Ellsworth Kelly (b. 1923)
Ellsworth Kelly (b. 1923)

Green White

Ellsworth Kelly (b. 1923)
Green White
signed with initials and dated 'EK 61' (lower right); signed again and dated again 'KELLY 61' (on the stretcher)
oil on canvas
66 x 69 in. (167.6 x 175.3 cm.)
Painted in 1961.
Sidney Janis Gallery, New York
Acquired from the above by the present owner, 1965
"In the Galleries," Arts Magazine (May/June 1962).
M. Kozloff, "Geometric Abstraction in America," Art International VI, vol. 5-6 (Summer 1962), p. 99 (illustrated as Green-White).
D. McConathy, "Ellsworth Kelly," Derrière le Miroir (November 1964), no. 3 (illustrated).
Y.-A. Bois, Ellsworth Kelly: The Years in France, 1948-1954, exh. cat., Washington, D.C., National Gallery of Art, 1992, p. 13.
New York, Whitney Museum of American Art, Geometric Abstraction in America, March-May 1962, no. 49, pl. 41 (illustrated as Green-White).
Washington, D.C., Washington Gallery of Modern Art and Boston, Institute of Contemporary Art, Paintings, Sculpture and Drawings by Ellsworth Kelly, December 1963-January 1964, no. 3.
Paris, Galerie Maeght, Ellsworth Kelly, November-December 1964.
New York, Sidney Janis Gallery, Ellsworth Kelly, Spring 1965.
St. Louis, The Pulitzer Foundation for the Arts, Selected Works by Ellsworth Kelly from St. Louis Collections, April-October 2002.

Lot Essay

An important exponent of abstract art of the Post-War era, Ellsworth Kelly created works of startling visual intensity, lyrically distilling visual experiences rooted in nature, which he transformed into pure abstraction through flat planes of color. Kelly's art has influenced some of the most significant artistic movements of the past half century, ranging from Color-Field painting and Post-painterly Abstraction to Minimalism and Hard-edge painting, while never formally belonging to any of them. Kelly has described his artistic mission thus: "I have worked to free shape from its ground, and then to work the shape so that it has a definite relationship to the space around it; so that it has a clarity and a measure within itself of its parts (angles, curves, edges and mass); and so that, with color and tonality, the shape finds its own space and always demands its freedom and separateness" (E. Kelly, quoted in Ellsworth Kelly: Recent Paintings and Sculptures, exh. cat., New York, 1979, p. 7).
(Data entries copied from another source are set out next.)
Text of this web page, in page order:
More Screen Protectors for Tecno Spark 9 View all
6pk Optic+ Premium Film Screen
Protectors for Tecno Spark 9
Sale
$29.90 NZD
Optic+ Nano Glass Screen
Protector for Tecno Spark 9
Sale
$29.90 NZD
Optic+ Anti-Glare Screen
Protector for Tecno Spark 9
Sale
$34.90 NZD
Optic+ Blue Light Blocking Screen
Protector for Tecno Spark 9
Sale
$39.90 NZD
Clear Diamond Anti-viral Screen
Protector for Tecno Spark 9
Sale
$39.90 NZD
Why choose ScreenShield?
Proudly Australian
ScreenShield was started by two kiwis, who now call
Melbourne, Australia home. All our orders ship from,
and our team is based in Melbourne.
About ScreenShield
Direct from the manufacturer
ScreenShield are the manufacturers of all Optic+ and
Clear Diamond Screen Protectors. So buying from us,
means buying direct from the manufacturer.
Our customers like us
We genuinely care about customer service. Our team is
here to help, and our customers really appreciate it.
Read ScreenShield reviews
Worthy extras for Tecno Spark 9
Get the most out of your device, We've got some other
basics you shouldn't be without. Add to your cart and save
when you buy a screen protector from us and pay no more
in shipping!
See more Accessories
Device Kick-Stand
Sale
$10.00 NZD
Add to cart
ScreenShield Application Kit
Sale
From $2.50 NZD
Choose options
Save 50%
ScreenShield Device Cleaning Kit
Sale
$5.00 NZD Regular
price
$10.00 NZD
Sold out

Green White, painted in 1961, is a monumentally scaled canvas that superbly encapsulates Kelly's signature language of abstraction. As Kelly insisted, "In my own work, I have never been interested in painterliness (or what I find is) a personal handwriting, putting marks on canvas. My work is a different way of seeing and making something and which has a different use" (E. Kelly, Notes of 1969, reprinted in K. Stiles and P. Selz, Theories and Documents of Contemporary Art, Berkeley, 1996, p. 93). The flat, unmodulated surfaces that Kelly favored were a dramatic riposte to the dominant American style of Abstract Expressionism, but Kelly managed to derive a visual force comparable to the most loaded bravura brushwork in his audaciously reduced forms. He frequently worked with two-color compositions, as in the present work, playing with perceptual ambiguity between positive and negative space, and heightening the expressive interaction of his forms.
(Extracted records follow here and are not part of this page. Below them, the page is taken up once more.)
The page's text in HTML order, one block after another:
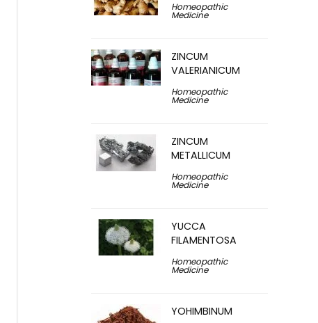
Homeopathic
Medicine
ZINCUM
VALERIANICUM
Homeopathic
Medicine
ZINCUM
METALLICUM
Homeopathic
Medicine
YUCCA
FILAMENTOSA
Homeopathic
Medicine
YOHIMBINUM
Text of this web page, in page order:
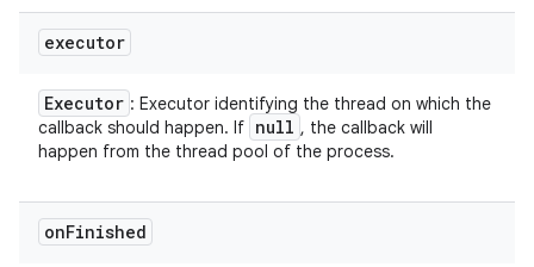
executor
Executor : Executor identifying the thread on which the
callback should happen. If null , the callback will
happen from the thread pool of the process.
onFinished
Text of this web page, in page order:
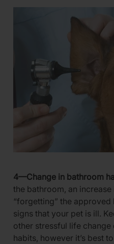
4—Change in bathroom
the bathroom, an
“forgetting” the
signs that your pet is ill.
other stressful life
habits, however it’s best
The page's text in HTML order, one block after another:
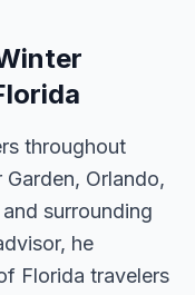
throughout
Orlando,
surrounding
he
Florida travelers
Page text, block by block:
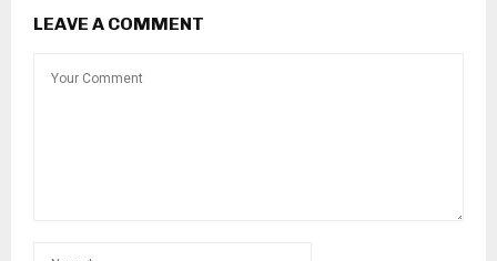
LEAVE A COMMENT
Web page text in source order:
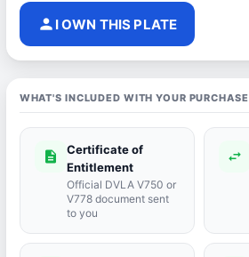
person I OWN THIS PLATE
WHAT'S INCLUDED WITH YOUR PURCHASE
description
Certificate of
Entitlement
Official DVLA V750 or
V778 document sent
to you
swap_horiz
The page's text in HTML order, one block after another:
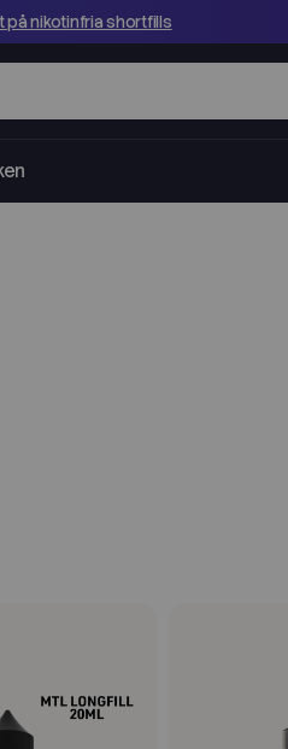
på nikotinfria shortfills
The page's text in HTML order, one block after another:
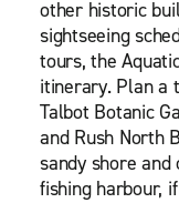
other historic
sightseeing
tours, the
itinerary. Plan a
Talbot Botanic
and Rush North
sandy shore
fishing harbour,
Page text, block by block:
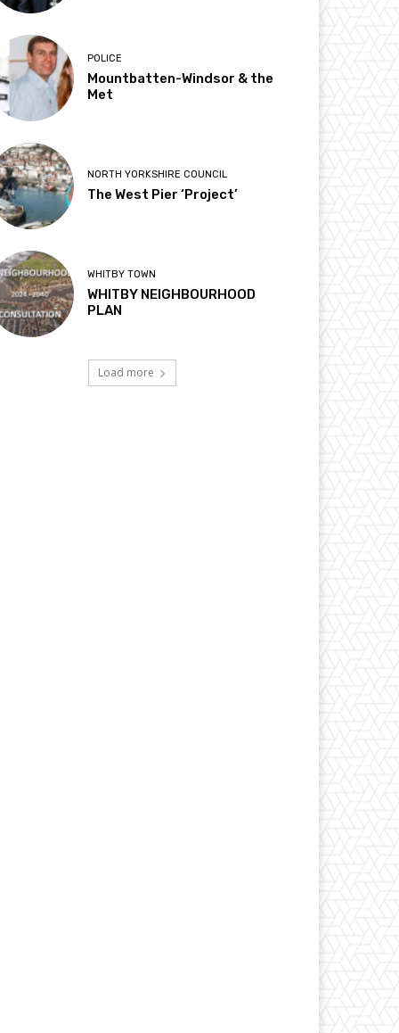
POLICE
Mountbatten-Windsor & the
Met
NORTH YORKSHIRE COUNCIL
The West Pier ‘Project’
WHITBY TOWN
WHITBY NEIGHBOURHOOD
PLAN
Load more
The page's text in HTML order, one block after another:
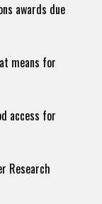
awards due
means for
access for
Research
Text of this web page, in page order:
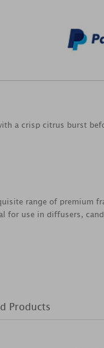
a crisp citrus burst
range of premium
for use in diffusers,
Products
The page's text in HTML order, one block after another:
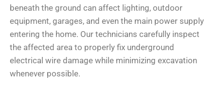
beneath the ground can affect lighting, outdoor
equipment, garages, and even the main power supply
entering the home. Our technicians carefully inspect
the affected area to properly fix underground
electrical wire damage while minimizing excavation
whenever possible.
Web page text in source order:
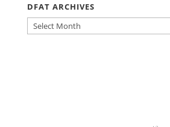
DFAT ARCHIVES
DFAT
ARCHIVES

The curving forms of the two-color composition of Green-White represent an important development in Kelly's oeuvre in which he moved away from rectilinear, hard-edged shapes in favor for a more organic, softer composition. Since his first forays into abstraction while living in Paris in 1949, Kelly worked with shapes derived from life, such as found objects or shadows, using these forms not as biomorphic metaphors, but as pure visual experiences in themselves. As Kelly proclaimed, "Making art has first of all to do with honesty. My first lesson was to see objectively, to erase all 'meaning' of the thing seen. Then only could the real meaning of it be understood and felt" (Ibid.).